How do you navigate ethical challenges like data privacy and genetic discrimination in research, and how has overcoming your biggest career obstacle shaped your problem-solving approach?

Ensuring compliance with genetic data privacy and confidentiality requires adherence to global guidelines and regulations. While laws are established by governments, scientists and sponsors can uphold best practices, including clearly defining data usage before collection, obtaining informed consent, securing data storage with access controls, de-identifying data, and obtaining ethical approval from a legitimate and impartial review board.

One of my biggest challenges was adapting to the professional and social culture in a new environment outside Nigeria. Professionally, I had to learn workplace etiquette, effective communication, and how to navigate diverse professional relationships. Excelling academically is different from maintaining a professional image in a high-performance setting. Managing productivity and handling unfavourable outcomes also required adaptation.

Socially, integrating into a culturally diverse workplace and local community was another learning curve. Science is increasingly collaborative, requiring close interactions with individuals from varied backgrounds. Adapting meant focusing on the bigger picture, being open to different approaches, and respecting diverse perspectives, as long as they aligned with ethical and legal standards.

Mastering these skills has enhanced my ability to thrive, conduct impactful research, and enjoy the process.

You’ve received numerous prestigious awards, including the Paul and Lauren Ghaffari Award for Cancer Research. Which of these accolades has been the most meaningful to you, and why?

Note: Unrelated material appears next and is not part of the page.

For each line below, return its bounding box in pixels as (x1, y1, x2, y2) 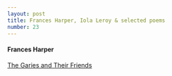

The Paul and Lauren Ghaffari award which I received at Duke was highly meaningful because it was one of the personal proofs I needed that told me that I was doing well, even amongst a relatively excellent group of Ph.D. candidates and trainee scientists at a distinguished institution like Duke. Although it is less than perfect to receive personal validation from such competitive awards since there will always be failures too, considering my simpler background, I needed to get that validation once in a while.

I was also super inspired by my selection to join the Global Biotech Revolution’s Gap Summit in 2020. For this summit, 100 people were selected from a pool of global applicants—it is quite competitive. It gave me my first opportunity to rub minds and shoulders with global biotech leaders and talented early career professionals from around the world.

What motivates you to continue pushing the boundaries of genomics and biomedicine? Are there any scientists, mentors, or personal experiences that have profoundly influenced your career path?

I believe the science that I do can truly transform medicine and make people live healthier and happier lives, I am uniquely talented at what I do, and no one can fill my gap the exact way I would. I have something unique to offer the world through my science, and I take it almost as a social responsibility to give my best to it. Thirdly, I enjoy what I do. I truly have fun when I delve deep into my field, either in conversations when working in the lab or when brainstorming. I enjoy doing it.

One of my biggest motivations besides these is the dearth of Nigerians and Africans in this field. I want to be a gateway through which the path to a scientific (or even a non-scientific) career that advances genomics and precision medicine can open up for Africans and Nigerians and many aspiring young scholars who may feel that such a field is out of their reach. I want to empower every aspiring scientist whom I have the opportunity to mentor directly or indirectly, to have the courage to forge their scientific path and solve problems that they are inspired to solve, irrespective of their backgrounds.